Very nice picture, the many verticals make you look twice and again. I think the colors in the original shot are as close to b/w as you need to be, and personally I think the b/w version is a lot less interesting. Do agree with the symmetry thing, horizon should've been higher in the shot.


----------



## jrda2 (Oct 3, 2013)

I initially cropped some of the bottom of the picture to bring the shorline closer to the bottom 1/3 line. Do you like this version better with more reflection shown? 



duydaniel said:


> I feel dizzy looking at the water though
> Can you wait for when it was absolute still or something?



Unfortuanately not possible - wind was blowing, and this was the best it got.


----------



## jrda2 (Oct 3, 2013)

and the B&W.....


----------



## Sporgon (Oct 3, 2013)

I find the composition quite challenging of both versions; my eye doesn't move around the picture in a controlled way but darts about. Not helped by the busy reflections.

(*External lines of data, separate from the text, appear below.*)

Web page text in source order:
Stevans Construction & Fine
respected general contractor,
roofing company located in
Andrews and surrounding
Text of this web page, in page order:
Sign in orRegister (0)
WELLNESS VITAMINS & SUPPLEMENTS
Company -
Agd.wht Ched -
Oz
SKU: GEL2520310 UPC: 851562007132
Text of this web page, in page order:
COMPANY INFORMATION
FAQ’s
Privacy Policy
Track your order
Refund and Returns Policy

I think if it were mine I would loose some of the left hand side of the picture and crop in a little, more or less as below.

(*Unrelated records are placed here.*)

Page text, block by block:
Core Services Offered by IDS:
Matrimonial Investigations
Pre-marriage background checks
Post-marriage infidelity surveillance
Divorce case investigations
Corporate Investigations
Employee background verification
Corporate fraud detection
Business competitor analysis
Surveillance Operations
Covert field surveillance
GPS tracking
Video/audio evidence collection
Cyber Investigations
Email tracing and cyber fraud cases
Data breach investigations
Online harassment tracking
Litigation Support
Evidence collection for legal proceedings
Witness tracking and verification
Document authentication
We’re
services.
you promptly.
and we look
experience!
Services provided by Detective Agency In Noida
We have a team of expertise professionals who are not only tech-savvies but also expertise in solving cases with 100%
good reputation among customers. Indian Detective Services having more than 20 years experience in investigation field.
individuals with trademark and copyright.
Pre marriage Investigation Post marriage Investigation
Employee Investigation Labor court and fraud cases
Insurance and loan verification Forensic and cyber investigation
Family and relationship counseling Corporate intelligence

Pity about the light in such a beautiful place but that's life.


----------



## Nazareth (Oct 3, 2013)

I agree abotu hte eye dartign about too much- The crop you did is more relfective of a 50/50 mirror split- and so does help some- but again, a bit of vignetting might help if you're not averse to some pp 'help' - there's just so much crisp detail that it's a bit too busy I think- or soem very selective dodge and burn could hep direct eye about a little better instead of wantign to dart about- other than that- I liek hte crop version a bit better-


----------



## Firebird (Oct 4, 2013)

Why does it remind me of a Bob Ross painting 

http://www.artraders.org/files/1592527/uploaded/Artraders%2520home%2520page%2520pic%2520bob%2520s%2520painting.jpg

Sorry, couldn't resist


----------